Top of Data for the task

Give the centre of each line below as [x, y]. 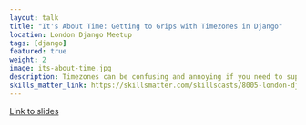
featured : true [38, 52]
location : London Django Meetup [71, 34]
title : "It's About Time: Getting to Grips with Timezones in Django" [146, 26]
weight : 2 [28, 60]
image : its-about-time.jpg [61, 69]
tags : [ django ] [38, 43]
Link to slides [34, 111]
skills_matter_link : [49, 85]
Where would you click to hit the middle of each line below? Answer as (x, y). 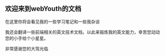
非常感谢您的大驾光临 (27, 49)
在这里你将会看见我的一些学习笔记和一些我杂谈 (52, 22)
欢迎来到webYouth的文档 (43, 9)
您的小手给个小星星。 (27, 38)
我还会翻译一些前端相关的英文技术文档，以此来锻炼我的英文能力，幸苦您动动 (82, 32)
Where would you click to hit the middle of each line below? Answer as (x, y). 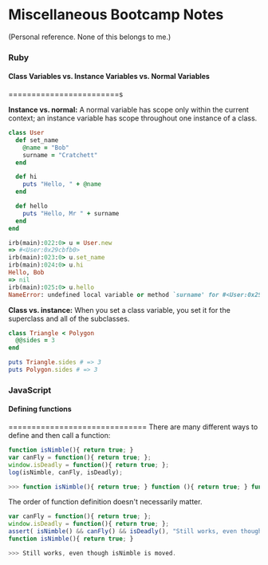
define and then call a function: (59, 436)
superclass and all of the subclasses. (69, 318)
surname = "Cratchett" (60, 155)
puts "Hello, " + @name (62, 184)
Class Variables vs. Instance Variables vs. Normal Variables (109, 77)
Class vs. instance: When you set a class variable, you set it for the (120, 310)
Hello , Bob (26, 273)
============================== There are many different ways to (133, 427)
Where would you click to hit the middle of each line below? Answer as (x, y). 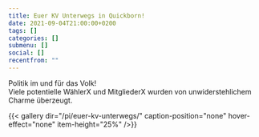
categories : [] (34, 38)
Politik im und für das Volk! (53, 83)
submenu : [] (28, 46)
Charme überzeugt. (40, 100)
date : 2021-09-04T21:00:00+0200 (62, 23)
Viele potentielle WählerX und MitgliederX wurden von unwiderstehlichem (130, 91)
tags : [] (23, 30)
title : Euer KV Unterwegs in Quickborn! (77, 16)
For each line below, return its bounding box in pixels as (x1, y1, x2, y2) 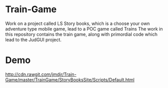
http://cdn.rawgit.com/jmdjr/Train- (5, 71, 77, 77)
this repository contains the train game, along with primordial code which (5, 31, 158, 37)
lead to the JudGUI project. (5, 37, 62, 43)
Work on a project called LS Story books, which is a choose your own (5, 20, 150, 26)
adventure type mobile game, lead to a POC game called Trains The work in (5, 25, 163, 32)
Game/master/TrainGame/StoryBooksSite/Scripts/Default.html (5, 76, 135, 82)
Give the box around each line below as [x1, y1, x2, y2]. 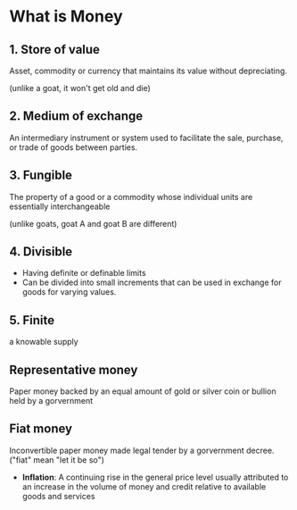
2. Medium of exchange [9, 109, 144, 124]
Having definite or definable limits [21, 268, 146, 279]
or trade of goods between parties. [9, 141, 138, 153]
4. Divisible [9, 244, 73, 260]
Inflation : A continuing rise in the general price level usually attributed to [21, 472, 289, 482]
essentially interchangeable [9, 201, 111, 212]
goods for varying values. [21, 287, 117, 297]
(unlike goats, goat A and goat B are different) [9, 218, 177, 229]
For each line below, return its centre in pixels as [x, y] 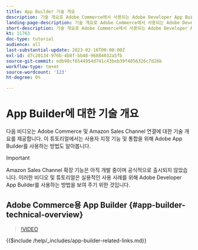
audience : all [24, 45]
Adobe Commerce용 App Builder [67, 205]
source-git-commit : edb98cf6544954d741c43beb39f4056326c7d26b [84, 61]
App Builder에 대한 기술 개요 [72, 114]
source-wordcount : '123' [37, 72]
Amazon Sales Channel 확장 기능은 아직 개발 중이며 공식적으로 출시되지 [89, 170]
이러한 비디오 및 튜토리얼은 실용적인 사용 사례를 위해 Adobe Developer [100, 177]
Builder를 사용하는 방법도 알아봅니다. [49, 146]
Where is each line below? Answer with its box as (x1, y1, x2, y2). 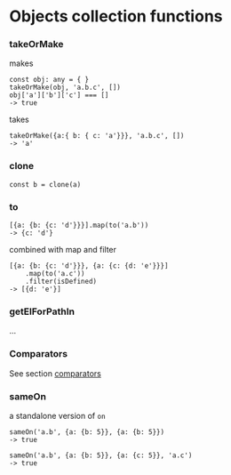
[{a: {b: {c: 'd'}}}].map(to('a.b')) (9, 221, 149, 230)
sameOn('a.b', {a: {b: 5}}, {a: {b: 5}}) (9, 427, 165, 437)
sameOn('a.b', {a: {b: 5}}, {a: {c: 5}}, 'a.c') (9, 451, 193, 460)
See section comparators (9, 367, 102, 379)
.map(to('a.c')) (25, 270, 86, 278)
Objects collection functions (9, 6, 223, 27)
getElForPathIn (9, 305, 76, 318)
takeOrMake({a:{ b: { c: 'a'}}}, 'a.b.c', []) (9, 132, 185, 141)
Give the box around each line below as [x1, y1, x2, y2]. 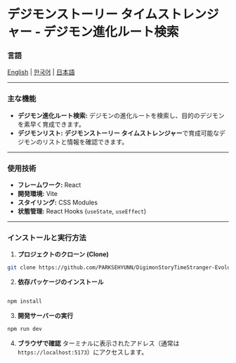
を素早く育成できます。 [17, 120, 86, 128]
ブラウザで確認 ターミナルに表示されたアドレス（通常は [17, 339, 180, 348]
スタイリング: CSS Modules [17, 198, 98, 207]
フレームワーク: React [17, 180, 81, 190]
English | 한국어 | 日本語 [7, 68, 75, 77]
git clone [7, 264, 37, 271]
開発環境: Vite [17, 190, 58, 198]
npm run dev [7, 326, 42, 333]

Bottom of Data for the task

• [Try it]
All that is needed is an exact copy of the lines from the top of the entries through the line containing "Class Variables vs.", pictures left out.

• [Finished exercise]
Give the centre of each line below as [x, y]. 
featured : true [38, 52]
location : London Django Meetup [71, 34]
title : "It's About Time: Getting to Grips with Timezones in Django" [146, 26]
weight : 2 [28, 60]
image : its-about-time.jpg [61, 69]
tags : [ django ] [38, 43]
Link to slides [34, 111]
skills_matter_link : [49, 85]
Where would you click to hit the middle of each line below? Answer as (x, y). 
非常感谢您的大驾光临 (27, 49)
在这里你将会看见我的一些学习笔记和一些我杂谈 (52, 22)
欢迎来到webYouth的文档 (43, 9)
您的小手给个小星星。 (27, 38)
我还会翻译一些前端相关的英文技术文档，以此来锻炼我的英文能力，幸苦您动动 (82, 32)
Where would you click to hit the middle of each line below? Answer as (x, y). 
define and then call a function: (59, 436)
superclass and all of the subclasses. (69, 318)
surname = "Cratchett" (60, 155)
puts "Hello, " + @name (62, 184)
Class Variables vs. Instance Variables vs. Normal Variables (109, 77)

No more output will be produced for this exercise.